1) 关于宇宙模型:周-汉天文学中的“浑天论”与西方“地心说”大体上等价,汉-张衡(78-139年)与托勒密正好是同代人,他在《浑仪注》中的“天体圆如弹丸,地如鸡子中黄,孤居于天内,天之包地,犹壳之裹黄。”论述,代表了当时的宇宙模型。但在实际计算中却用“天地平行”模型去近似,一直沿用“重差术”得到的严重失真的“七衡六间”太阳运动模型,虽然对制定历法(节气划分)影响不大,但一个失真的数理模型不可能支撑天文学进一步发展,以至于后续的天体尺度计算都是在错误的模型上增加新的错误;历史上一些重要的天文发现成为孤立“事件”,无法整合到一个统一的数理体系中。(关于七衡六间摸型参见《周骨单算经》)

2) 关于数学工具:汉代已有先进的“浑仪”等观测仪器,在记录中也采用了“天球赤道坐标系”(现在仍在沿用),按365.25度划分圆周(与回归年日数相同),但天体距离测量仍基于“勾股术”、“重差术”等几何方法,在涉及弧、弦、径关系的计算中,虽曾创造过“割圆术”,求解圆内接正3072边形(相当圆周细分至0.12°)的边径关系,具备了细分圆周和计算弦-径关系的能力,即编制高精度“弦表”足是唾手可得的事,但却始终没有迈出创建"弦表”这一步,这就导致了很多次天文测量活动结论扭曲,止步于大发现的门槛之外。
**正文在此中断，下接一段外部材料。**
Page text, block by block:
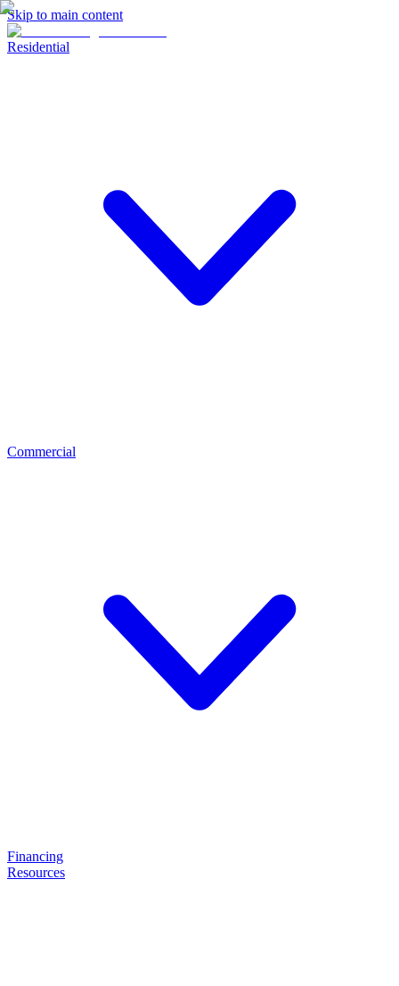
Skip to main content
Residential
Commercial
Financing
Resources
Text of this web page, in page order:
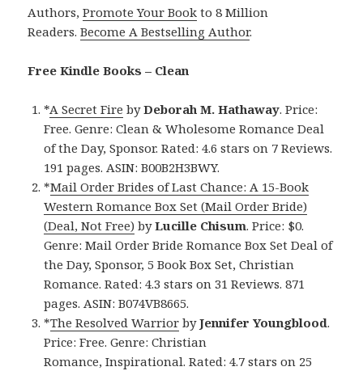
Authors,Promote Your Book to 8 Million
Readers.Become A Bestselling Author.
Free Kindle Books – Clean
*A Secret Fire byDeborah M. Hathaway. Price:
Free. Genre: Clean & Wholesome Romance Deal
of the Day, Sponsor. Rated: 4.6 stars on 7 Reviews.
191 pages. ASIN: B00B2H3BWY.
*Mail Order Brides of Last Chance: A 15-Book
Western Romance Box Set (Mail Order Bride)
(Deal, Not Free) byLucille Chisum. Price: $0.
Genre: Mail Order Bride Romance Box Set Deal of
the Day, Sponsor, 5 Book Box Set, Christian
Romance. Rated: 4.3 stars on 31 Reviews. 871
pages. ASIN: B074VB8665.
*The Resolved Warrior byJennifer Youngblood.
Price: Free. Genre: Christian
Romance, Inspirational. Rated: 4.7 stars on 25
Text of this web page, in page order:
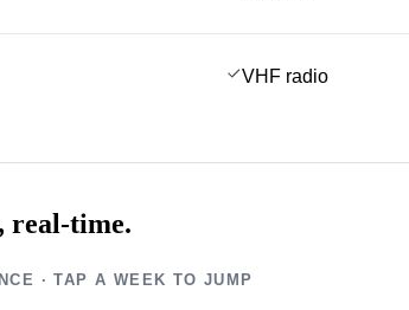
VHF radio
real-time.
· TAP A WEEK TO JUMP
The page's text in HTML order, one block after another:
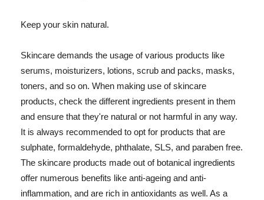
Keep your skin natural.
Skincare demands the usage of various products like
serums, moisturizers, lotions, scrub and packs, masks,
toners, and so on. When making use of skincare
products, check the different ingredients present in them
and ensure that they're natural or not harmful in any way.
It is always recommended to opt for products that are
sulphate, formaldehyde, phthalate, SLS, and paraben free.
The skincare products made out of botanical ingredients
offer numerous benefits like anti-ageing and anti-
inflammation, and are rich in antioxidants as well. As a
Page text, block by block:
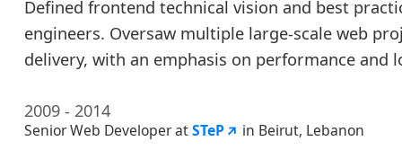
Defined frontend technical vision and best
engineers. Oversaw multiple large-scale web
delivery, with an emphasis on performance and
2009 - 2014
Senior Web Developer atSTeP in Beirut, Lebanon

南朝宋史官何承天(370-447),最早发现天地平行模型计算日影引起的失误(季节错位),442年,南朝宋曾遣使远赴胶州(今越南河内东),比较胶州与南京在夏至正午的日影差与南北距差的关系,否定了“影亏一寸,地差千里”的经典表述,但可惜仅满足对季节排序做些小调整,并未从根本上纠正天地平行模型以及算法理论,对照西方学者用两地影差求出地球周长的作法,就差在模型的理解和拍应的算法上;另一位唐初著名天文学家李淳风(602-670),直接批判了“天地平行模型"(见《周髀算经注文》),但又提出了一个“天地互为斜坡”的近似模型,同样没有从根本上纠正模型和算法理论。直到唐代的另一位民间天文学家曾一行,吸收了阿拉伯人的天文学理念和方法,在世界上首次用日影法测出地球表面弧长与纬度差之比为129Km/度(现为111.2km/度)。这是首次用实测数据证明地为圆球。
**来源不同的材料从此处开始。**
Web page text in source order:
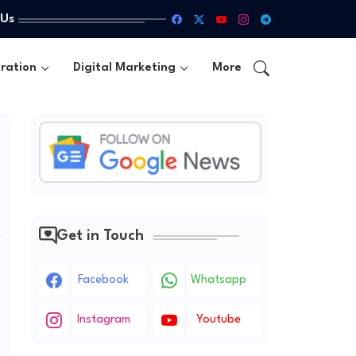
Digital Marketing More
Get in Touch
Facebook Whatsapp
Instagram Youtube
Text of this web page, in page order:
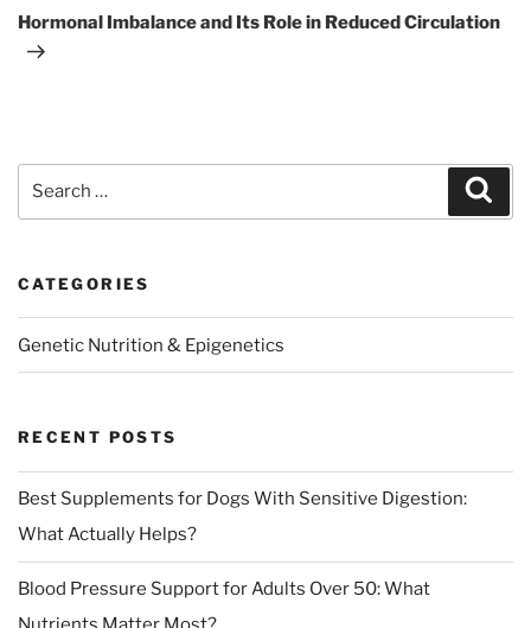
Post
Hormonal Imbalance and Its Role in Reduced Circulation
CATEGORIES
Genetic Nutrition & Epigenetics
RECENT POSTS
Best Supplements for Dogs With Sensitive Digestion:
What Actually Helps?
Blood Pressure Support for Adults Over 50: What
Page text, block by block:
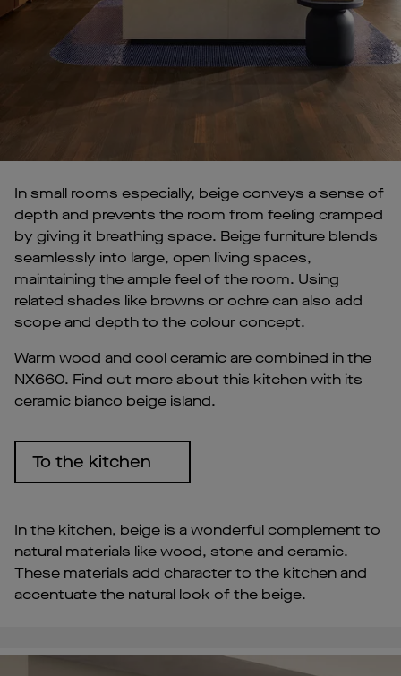
In small rooms especially, beige conveys a sense of
depth and prevents the room from feeling cramped
by giving it breathing space. Beige furniture blends
seamlessly into large, open living spaces,
maintaining the ample feel of the room. Using
related shades like browns or ochre can also add
scope and depth to the colour concept.
Warm wood and cool ceramic are combined in the
NX660. Find out more about this kitchen with its
ceramic bianco beige island.
To the kitchen
In the kitchen, beige is a wonderful complement to
natural materials like wood, stone and ceramic.
These materials add character to the kitchen and
accentuate the natural look of the beige.
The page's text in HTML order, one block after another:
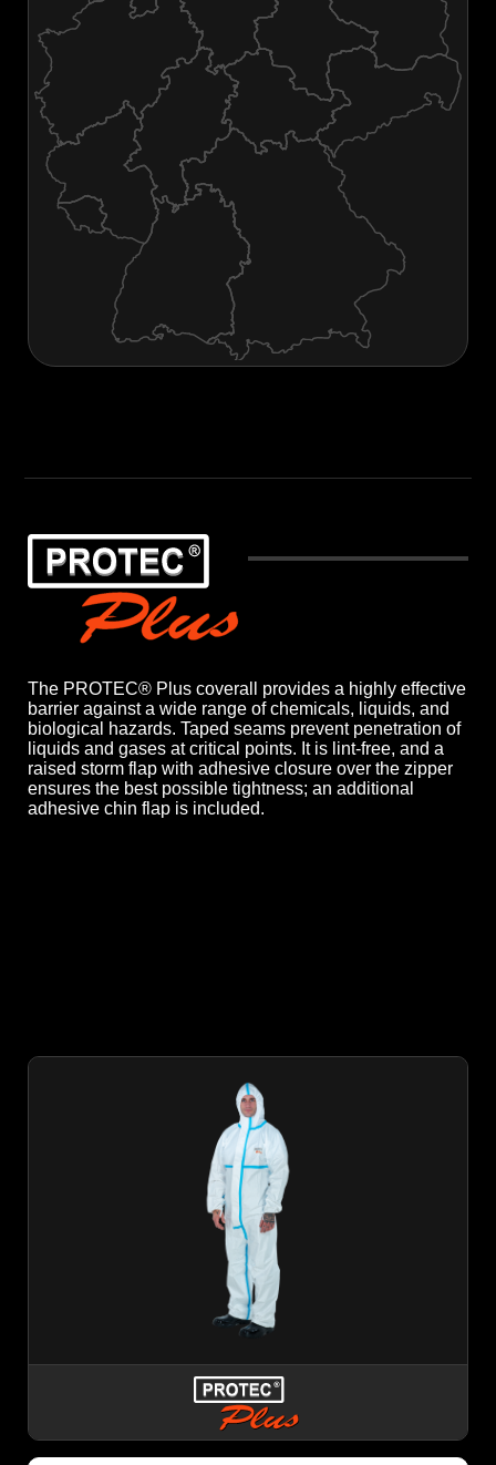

其实从汉张衡到唐李淳风的800年间,历代天文官并非不知天地为同心球,而是没有找到圆函数这个数学工具。中世纪后东方天文学落后趋势逐渐显现,除了其它原因以外,本文认为过度关注实用、疏于理论体系的建立是根本原因之一。东方天文学在为世界贡献诸多辉煌的同时也留下了值得反思的遗憾。
<2020_7_10初稿>
参考文献:
1. 刘劲生,古巴比伦数学概观,四川师大学报(自然科学版)1993-1,p81-87
2. 程贞一,闻人军(译注),周髀算经,[M],上海古籍出版社,2012。